Gefühlt hat jeder Mensch in Deutschland sein Büro – ich jedenfalls habe zwei. Büro, Bürokratie, Bürokratismus, Bürokratisierung; da kann einem ganz schwindelig werden. 

„Büro“ kommt vom französischen bureau, das wiederum auf das spätlateinische burra (grober Wollstoff, zottiges Gewand), mit dem die Schreibtische bezogen wurden, zurückgeht. Je länger, je mehr stand das Wort nicht nur den Stoff oder den Schreitisch, sondern für die dort verrichtete Tätigkeit: Die Verwaltung. Und wenn man dann noch das griechische kratia (Herrschaft) dazusetzt, dann wissen wir: Bürokratie ist die „Herrschaft der Verwaltung“.  

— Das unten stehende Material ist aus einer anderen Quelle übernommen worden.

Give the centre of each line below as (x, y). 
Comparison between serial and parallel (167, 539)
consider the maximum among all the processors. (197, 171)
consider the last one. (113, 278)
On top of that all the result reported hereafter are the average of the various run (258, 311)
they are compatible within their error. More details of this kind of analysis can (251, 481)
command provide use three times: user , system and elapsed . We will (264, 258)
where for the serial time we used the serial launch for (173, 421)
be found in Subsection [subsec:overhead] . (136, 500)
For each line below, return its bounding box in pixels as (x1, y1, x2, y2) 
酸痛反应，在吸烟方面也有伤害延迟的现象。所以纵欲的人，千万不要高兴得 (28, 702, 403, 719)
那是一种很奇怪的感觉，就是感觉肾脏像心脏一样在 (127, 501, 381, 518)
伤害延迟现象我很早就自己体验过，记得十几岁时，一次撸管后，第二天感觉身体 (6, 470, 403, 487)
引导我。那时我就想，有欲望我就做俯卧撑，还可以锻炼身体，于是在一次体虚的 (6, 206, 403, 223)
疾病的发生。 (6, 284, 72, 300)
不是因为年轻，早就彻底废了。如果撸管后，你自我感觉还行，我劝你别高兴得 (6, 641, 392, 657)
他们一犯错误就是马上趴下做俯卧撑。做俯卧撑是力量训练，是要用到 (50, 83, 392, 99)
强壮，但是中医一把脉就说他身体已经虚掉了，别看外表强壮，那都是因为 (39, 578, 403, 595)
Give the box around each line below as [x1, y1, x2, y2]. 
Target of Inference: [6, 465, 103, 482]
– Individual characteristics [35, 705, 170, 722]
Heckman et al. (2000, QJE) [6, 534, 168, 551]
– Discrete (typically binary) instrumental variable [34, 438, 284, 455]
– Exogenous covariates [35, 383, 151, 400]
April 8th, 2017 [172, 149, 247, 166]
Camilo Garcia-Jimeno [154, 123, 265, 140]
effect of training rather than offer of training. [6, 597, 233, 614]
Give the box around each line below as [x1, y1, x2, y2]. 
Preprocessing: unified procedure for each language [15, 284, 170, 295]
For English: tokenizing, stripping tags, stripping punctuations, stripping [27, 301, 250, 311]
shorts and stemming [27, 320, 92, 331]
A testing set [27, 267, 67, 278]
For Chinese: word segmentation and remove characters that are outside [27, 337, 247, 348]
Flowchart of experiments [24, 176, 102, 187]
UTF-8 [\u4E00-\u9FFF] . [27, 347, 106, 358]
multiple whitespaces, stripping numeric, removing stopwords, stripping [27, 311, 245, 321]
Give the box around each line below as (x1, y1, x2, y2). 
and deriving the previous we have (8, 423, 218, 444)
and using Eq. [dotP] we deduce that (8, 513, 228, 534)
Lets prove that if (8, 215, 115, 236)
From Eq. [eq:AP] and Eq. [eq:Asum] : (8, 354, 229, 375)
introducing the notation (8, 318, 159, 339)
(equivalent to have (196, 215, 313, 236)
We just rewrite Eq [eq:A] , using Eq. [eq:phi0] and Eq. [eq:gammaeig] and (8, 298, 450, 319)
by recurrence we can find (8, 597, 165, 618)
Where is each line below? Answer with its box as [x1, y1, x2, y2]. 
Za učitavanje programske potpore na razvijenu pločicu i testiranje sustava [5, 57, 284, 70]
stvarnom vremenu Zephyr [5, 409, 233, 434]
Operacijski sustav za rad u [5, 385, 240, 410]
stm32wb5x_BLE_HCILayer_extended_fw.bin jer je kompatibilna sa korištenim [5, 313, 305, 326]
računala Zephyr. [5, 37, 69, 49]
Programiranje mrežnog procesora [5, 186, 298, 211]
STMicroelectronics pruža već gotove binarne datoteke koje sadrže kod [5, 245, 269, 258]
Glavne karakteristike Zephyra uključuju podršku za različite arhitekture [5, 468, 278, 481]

„Bürokratische Strukturen und Verfahren existieren nicht nur in der öffentlichen Verwaltung, sondern auch in privaten Unternehmen, Kirchen und Non-Profit-Organisationen. Im weitesten alltagssprachlichen Sinne umfasst der Begriff alle mit Schreibarbeit und „Papierkrieg“ befassten nicht-privaten Tätigkeiten, deren Umfang seit den 1940er Jahren weltweit zugenommen hat, um heute wieder leicht abzunehmen.“ Soweit der sehr erhellende Ausflug zu Wikipedia. 

Wie sieht mein Büro aus? 

Zum einen stehen sich bis heute „Leer- und Volltischler“ gegenüber, zum anderen wird die Bürokratie, zwar langsam, aber immer „papierloser“. Außerdem würden Schreibstuben-Mitarbeiter aus dem Mittelalter heutige digitalisierte multifunktionale Büros vermutlich nicht mehr als solche identifizieren können. Mein Büro z. B. ist Besprechungsraum, Telefonzentrale, digitales Studio, Musikzimmer, Meditationsraum – und noch manches mehr,  

Verwaltet werden müssen Dinge, Abläufe, Unternehmungen aber bis heute. Und so fokussiert sie die Frage weg vom Schreibtischbezug, der burra, über die „Herrschaft des Verwaltens“, die Bürokratie, hin zur Frage: Wie sieht der Mensch aus, der verwaltet? 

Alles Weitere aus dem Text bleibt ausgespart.